MICHELE LA GINESTRA FESTEGGIA AL SISTINA

I SUOI 40 ANNI DI TEATRO

Applauditissimo debutto di Michele La Ginestra in un Teatro Sistina tutto esaurito: il pubblico ha accolto con favore e molto affetto lo spettacolo MI PARE IERI, in cui l’apprezzato attore romano ha voluto raccontare i suoi primi 40 anni di teatro. E lo ha fatto in maniera intelligente, alternando piacevoli scenette a divertenti monologhi, ma anche a canzoni di vario genere. Non solo: Michele ha festeggiato pubblicamente anche i suoi 30 anni di matrimonio. Quindi, un doppio augurio a tutta la famiglia, che si concretizza nella presenza sul palco, al suo fianco, dei figli Alessandro La Ginestra e Luca La Ginestra (già bravi: buon sangue non mente!); in un cast che vede la partecipazione del brillante Sergio Zecca, amico e collega di sempre, e di due bravissime attrici, Ilaria Nestovito e Brunella Platania, le quali mettono in mostra anche due splendide voci (insomma, già pronte per il musical, cosa che dalle parti di Via Sistina è sicuramente di buon auspicio).

Dopo un divertente ingresso a sorpresa, ecco un piacevolissimo monologo fatto di raccomandazioni al pubblico, che va dallo spegnimento dei cellulari alle caramelle Rossana, suscitando consapevole divertimento tra tutti i presenti!

Poi inizia il racconto: molto simpatica la scenetta iniziale, affidata ai figli Alessandro e Luca, che descrive le prime esperienze teatrali, quando da studenti universitari il “pubblico” preoccupava più del “privato” (chi ha frequentato Giurisprudenza ricorda bene che Diritto Pubblico e Diritto Privato sono le bestie nere della Facoltà!).

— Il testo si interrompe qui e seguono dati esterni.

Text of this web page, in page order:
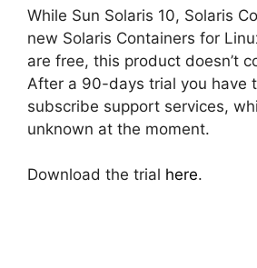
While Sun Solaris 10, Solaris
new Solaris Containers for
are free, this product doesn’t
After a 90-days trial you have
subscribe support services,
unknown at the moment.
Download the trial here.

Poi segue il racconto dei primi provini, dell’incontro con registi TV che gli dicevano “sporca, sporca!” (e succede ancora, purtroppo!), i primi successi in programmi come Beato fra le donne, dove vince un viaggio in Brasile con la fidanzata (poi moglie), quindi l’incontro con Pingitore, l’apertura del Teatro Sette (che risale a 30 anni fa: come passa il tempo! Pare ieri veramente!).

Il tutto raccontato con dei simpatici flashback, che parlano del lavoro in campo assicurativo, della pratica presso uno studio legale, della professione avvocatizia.

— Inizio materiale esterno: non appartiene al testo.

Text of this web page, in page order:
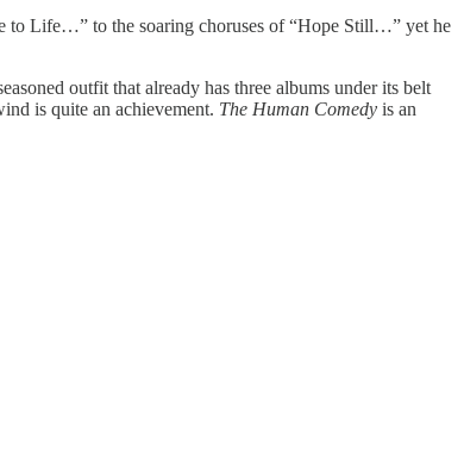
to Life…” to the soaring choruses of “Hope Still…” yet he
outfit that already has three albums under its belt
is quite an achievement. The Human Comedy is an

Poi il momento forse più intenso, quello di Rugantino. Michele racconta che a 15 anni andò a vedere lo spettacolo al Sistina e decise che lui un giorno avrebbe voluto esserne protagonista. Un sogno giovanile che si concretizzerà dopo l’incontro con Pietro Garinei, che una sera si presentò a sorpresa al Teatro Sette. Quindi la prova di canto con l’indimenticabile Trovajoli (passaggio divertentissimo quest’ultimo), e la conoscenza con Sabrina Ferilli, che sarebbe stata Rosetta, e con il grande Gino Landi. Michele ha anche voluto ricordare una persona straordinaria, la signora Franca Garofolini, “segretaria” storica di Garinei&Giovannini (in realtà indispensabile assistente e collaboratrice della celebre Ditta): fu lei a fissargli il primo appuntamento con Pietro Garinei.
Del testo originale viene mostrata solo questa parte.